New Mineral In Meteorite Yamato 691

NASA scientists and their research partners from South Korea and Japan have identified a new mineral in meteorites Yamato 691, 4.5 billion year old meteorite discovered in Antarctica in 1969. The new mineral is named Wassonite.

His name is taken as a tribute to Johnson T Wasson, a professor at UCLA (University of California, Los Angeles), known as the result of research on meteorites. The new identity of minerals has been approved by the International Mineralogical Association.

NASA scientist Keiko Nakamura said, "Wassonite is the only mineral formed from two elements, sulfur and titanium.
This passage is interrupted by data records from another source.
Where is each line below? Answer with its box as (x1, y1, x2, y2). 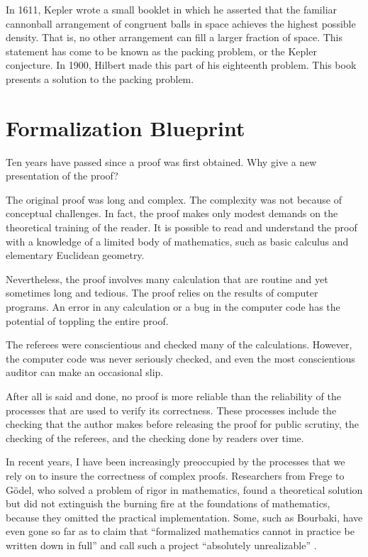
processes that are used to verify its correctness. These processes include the (6, 402, 337, 417)
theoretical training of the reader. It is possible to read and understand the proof (6, 220, 357, 235)
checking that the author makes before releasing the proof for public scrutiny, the (6, 417, 359, 431)
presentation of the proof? (6, 168, 118, 183)
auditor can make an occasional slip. (6, 365, 164, 380)
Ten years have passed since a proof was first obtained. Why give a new (6, 154, 317, 169)
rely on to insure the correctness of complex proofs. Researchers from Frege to (6, 468, 345, 482)
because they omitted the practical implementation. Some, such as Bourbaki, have (6, 509, 363, 524)
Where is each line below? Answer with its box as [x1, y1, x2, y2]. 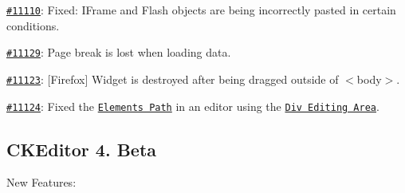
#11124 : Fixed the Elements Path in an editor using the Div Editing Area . [6, 97, 379, 114]
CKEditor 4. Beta [6, 136, 157, 161]
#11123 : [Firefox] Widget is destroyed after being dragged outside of [6, 70, 339, 87]
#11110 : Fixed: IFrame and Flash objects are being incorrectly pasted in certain [6, 2, 396, 18]
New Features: [6, 174, 77, 191]
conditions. [6, 17, 60, 33]
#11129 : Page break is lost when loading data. [6, 44, 231, 61]
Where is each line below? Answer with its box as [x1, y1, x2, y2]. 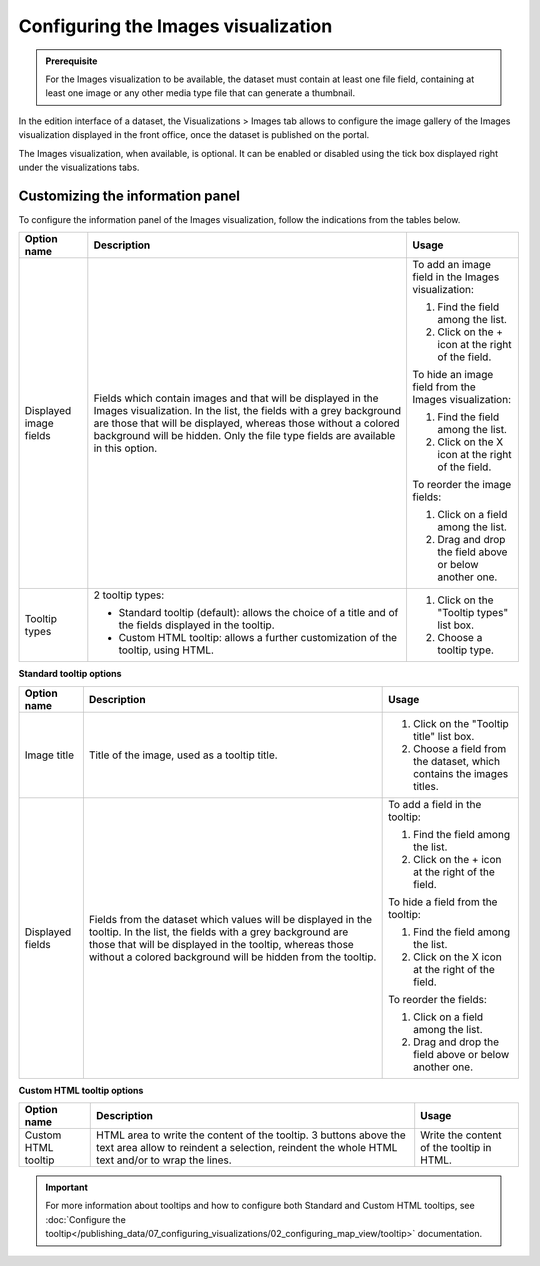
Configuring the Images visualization [18, 15, 333, 37]
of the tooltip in [420, 1140, 492, 1154]
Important [45, 1181, 89, 1193]
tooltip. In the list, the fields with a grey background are [88, 925, 349, 939]
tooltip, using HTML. [118, 643, 215, 657]
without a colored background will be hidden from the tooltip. [88, 950, 377, 964]
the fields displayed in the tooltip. [118, 618, 275, 632]
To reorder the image [412, 478, 512, 492]
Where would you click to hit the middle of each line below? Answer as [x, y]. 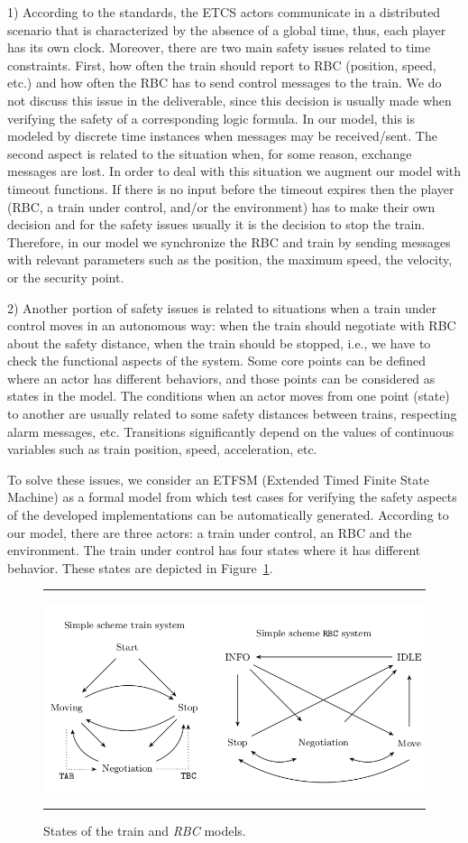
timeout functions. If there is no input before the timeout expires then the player [231, 188]
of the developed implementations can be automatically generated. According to [228, 515]
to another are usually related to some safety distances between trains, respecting [232, 414]
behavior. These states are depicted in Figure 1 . [140, 567]
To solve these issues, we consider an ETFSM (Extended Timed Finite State [218, 479]
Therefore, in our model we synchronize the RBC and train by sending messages [229, 241]
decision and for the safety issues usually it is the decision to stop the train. [216, 224]
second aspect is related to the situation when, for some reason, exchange [210, 153]

However, this mineral has a unique crystal structure that has never been found in nature."

Identification of crystal structure Wassonite possible thanks to the progress of nanotechnology in one department of NASA's Johnson Space Center. Chemical properties and atomic structure viewed with the aid of electron microscope.

Lindsay Keller of NASA's Johnson Space Center said, "Meteorites and minerals contained in it is a window to understand the solar system. By examining it, we can now understand the condition of the solar system and process that will take place."

Yamato 691 meteorite is a meteorite thought to originate from asteroids between Mars and Jupiter. The meteorite was found by members of the Japanese Antarctic Research Expedition on Mount Yamato.